##### RECORDS PROVIDED

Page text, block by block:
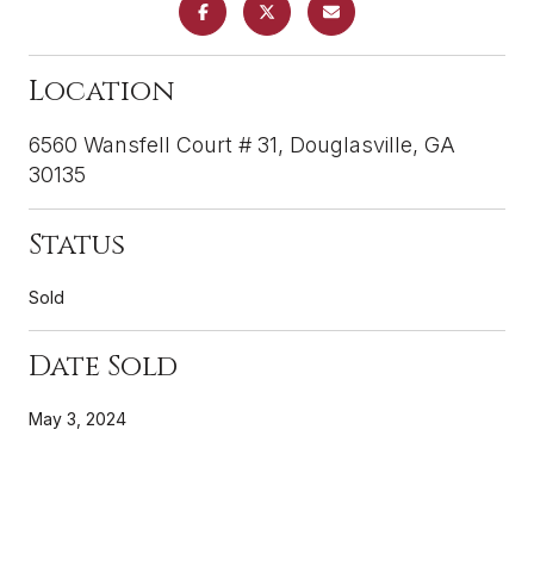
Location
6560 Wansfell Court # 31, Douglasville, GA
30135
Status
Sold
Date Sold
May 3, 2024
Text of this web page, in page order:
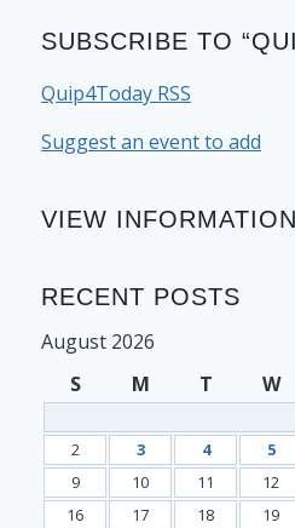
SUBSCRIBE TO
Quip4Today RSS
Suggest an event to add
VIEW
RECENT POSTS
August 2026
S
M T W
2
3 4 5
9
10 11 12
16
17 18 19
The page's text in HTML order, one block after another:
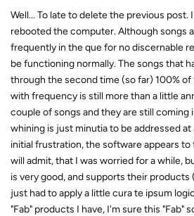
Well... To late to delete the previous
rebooted the computer. Although songs
frequently in the que for no discernable
be functioning normally. The songs that
through the second time (so far) 100% of
with frequency is still more than a little
couple of songs and they are still coming
whining is just minutia to be addressed
initial frustration, the software appears to
will admit, that I was worried for a while,
is very good, and supports their products
just had to apply a little cura te ipsum
"Fab" products I have, I'm sure this "Fab"
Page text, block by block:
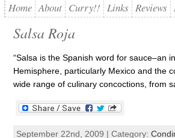
Home About Curry!! Links Reviews
Salsa Roja
“Salsa is the Spanish word for sauce–an
Hemisphere, particularly Mexico and the
wide range of culinary concoctions, from
September 22nd, 2009 | Category:
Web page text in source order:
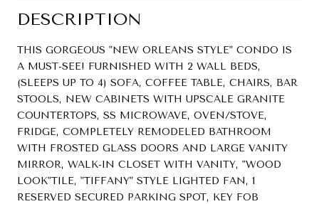
DESCRIPTION
THIS GORGEOUS "NEW ORLEANS STYLE" CONDO IS
A MUST-SEE! FURNISHED WITH 2 WALL BEDS,
(SLEEPS UP TO 4) SOFA, COFFEE TABLE, CHAIRS, BAR
STOOLS, NEW CABINETS WITH UPSCALE GRANITE
COUNTERTOPS, SS MICROWAVE, OVEN/STOVE,
FRIDGE, COMPLETELY REMODELED BATHROOM
WITH FROSTED GLASS DOORS AND LARGE VANITY
MIRROR, WALK-IN CLOSET WITH VANITY, "WOOD
LOOK"TILE, "TIFFANY" STYLE LIGHTED FAN, 1
RESERVED SECURED PARKING SPOT, KEY FOB
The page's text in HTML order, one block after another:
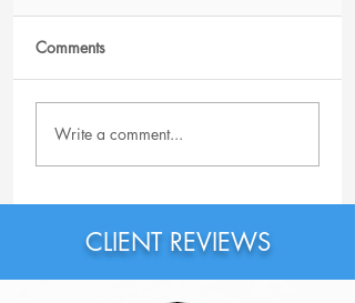
Why Should You
Now?
Comments
Write a comment...
CLIENT REVIEWS
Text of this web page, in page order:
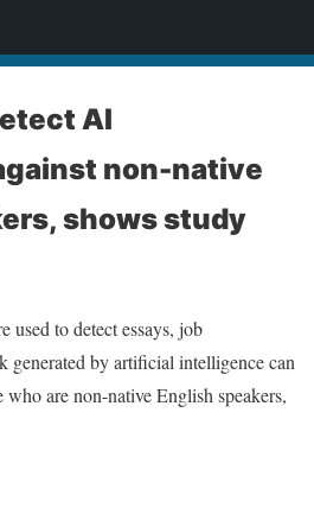
AI
non-native
shows study
used to detect essays, job
generated by artificial intelligence can
are non-native English speakers,
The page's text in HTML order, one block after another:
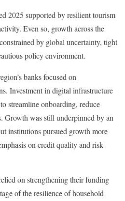
2025 supported by resilient tourism
Even so, growth across the
by global uncertainty, tight
policy environment.
banks focused on
Investment in digital infrastructure
streamline onboarding, reduce
Growth was still underpinned by an
institutions pursued growth more
on credit quality and risk-
on strengthening their funding
of the resilience of household
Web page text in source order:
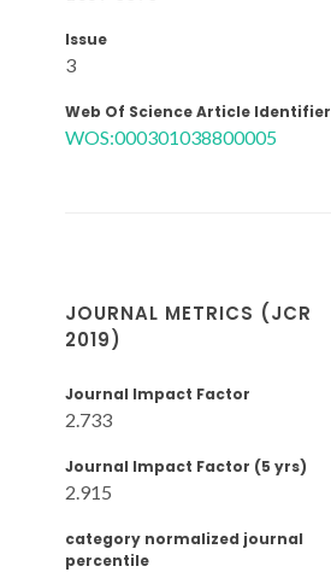
Issue
3
Web Of Science Article Identifier
WOS:000301038800005
JOURNAL METRICS (JCR
2019)
Journal Impact Factor
2.733
Journal Impact Factor (5 yrs)
2.915
category normalized journal
percentile
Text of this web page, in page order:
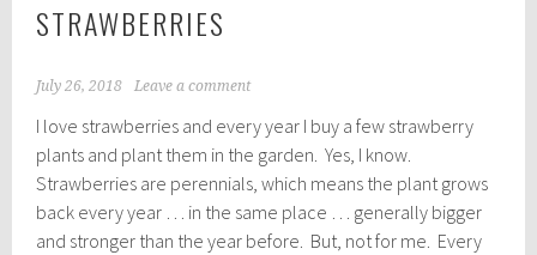
STRAWBERRIES
July 26, 2018 Leave a comment
I love strawberries and every year I buy a few strawberry
plants and plant them in the garden. Yes, I know.
Strawberries are perennials, which means the plant grows
back every year … in the same place … generally bigger
and stronger than the year before. But, not for me. Every
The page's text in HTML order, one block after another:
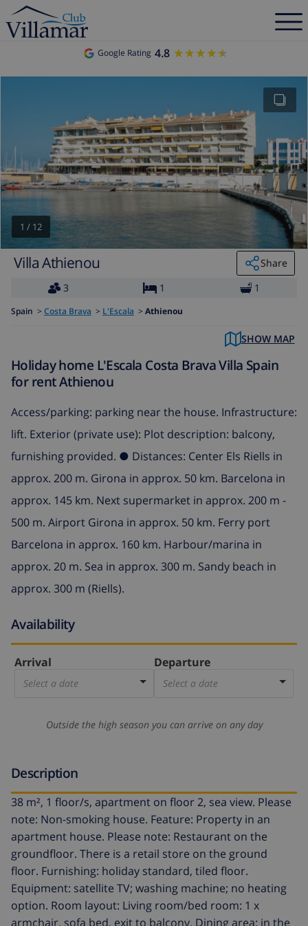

##########

- [WORK TO BE COMPLETED]: All of the material goes into the answer exactly as it stands, except for the pictures.

- [SOLVED EXERCISE]:
Page text, block by block:
Location
6560 Wansfell Court # 31, Douglasville, GA
30135
Status
Sold
Date Sold
May 3, 2024
Text of this web page, in page order:
SUBSCRIBE TO
Quip4Today RSS
Suggest an event to add
VIEW
RECENT POSTS
August 2026
S
M T W
2
3 4 5
9
10 11 12
16
17 18 19
The page's text in HTML order, one block after another:
Well... To late to delete the previous
rebooted the computer. Although songs
frequently in the que for no discernable
be functioning normally. The songs that
through the second time (so far) 100% of
with frequency is still more than a little
couple of songs and they are still coming
whining is just minutia to be addressed
initial frustration, the software appears to
will admit, that I was worried for a while,
is very good, and supports their products
just had to apply a little cura te ipsum
"Fab" products I have, I'm sure this "Fab"
Page text, block by block:
Home About Curry!! Links Reviews
Salsa Roja
“Salsa is the Spanish word for sauce–an
Hemisphere, particularly Mexico and the
wide range of culinary concoctions, from
September 22nd, 2009 | Category:
Web page text in source order:
DESCRIPTION
THIS GORGEOUS "NEW ORLEANS STYLE" CONDO IS
A MUST-SEE! FURNISHED WITH 2 WALL BEDS,
(SLEEPS UP TO 4) SOFA, COFFEE TABLE, CHAIRS, BAR
STOOLS, NEW CABINETS WITH UPSCALE GRANITE
COUNTERTOPS, SS MICROWAVE, OVEN/STOVE,
FRIDGE, COMPLETELY REMODELED BATHROOM
WITH FROSTED GLASS DOORS AND LARGE VANITY
MIRROR, WALK-IN CLOSET WITH VANITY, "WOOD
LOOK"TILE, "TIFFANY" STYLE LIGHTED FAN, 1
RESERVED SECURED PARKING SPOT, KEY FOB
The page's text in HTML order, one block after another:
Why Should You
Now?
Comments
Write a comment...
CLIENT REVIEWS
Text of this web page, in page order:
AI
non-native
shows study
used to detect essays, job
generated by artificial intelligence can
are non-native English speakers,
The page's text in HTML order, one block after another:
2025 supported by resilient tourism
Even so, growth across the
by global uncertainty, tight
policy environment.
banks focused on
Investment in digital infrastructure
streamline onboarding, reduce
Growth was still underpinned by an
institutions pursued growth more
on credit quality and risk-
on strengthening their funding
of the resilience of household
Web page text in source order:
Issue
3
Web Of Science Article Identifier
WOS:000301038800005
JOURNAL METRICS (JCR
2019)
Journal Impact Factor
2.733
Journal Impact Factor (5 yrs)
2.915
category normalized journal
percentile
Text of this web page, in page order:
STRAWBERRIES
July 26, 2018 Leave a comment
I love strawberries and every year I buy a few strawberry
plants and plant them in the garden. Yes, I know.
Strawberries are perennials, which means the plant grows
back every year … in the same place … generally bigger
and stronger than the year before. But, not for me. Every
The page's text in HTML order, one block after another:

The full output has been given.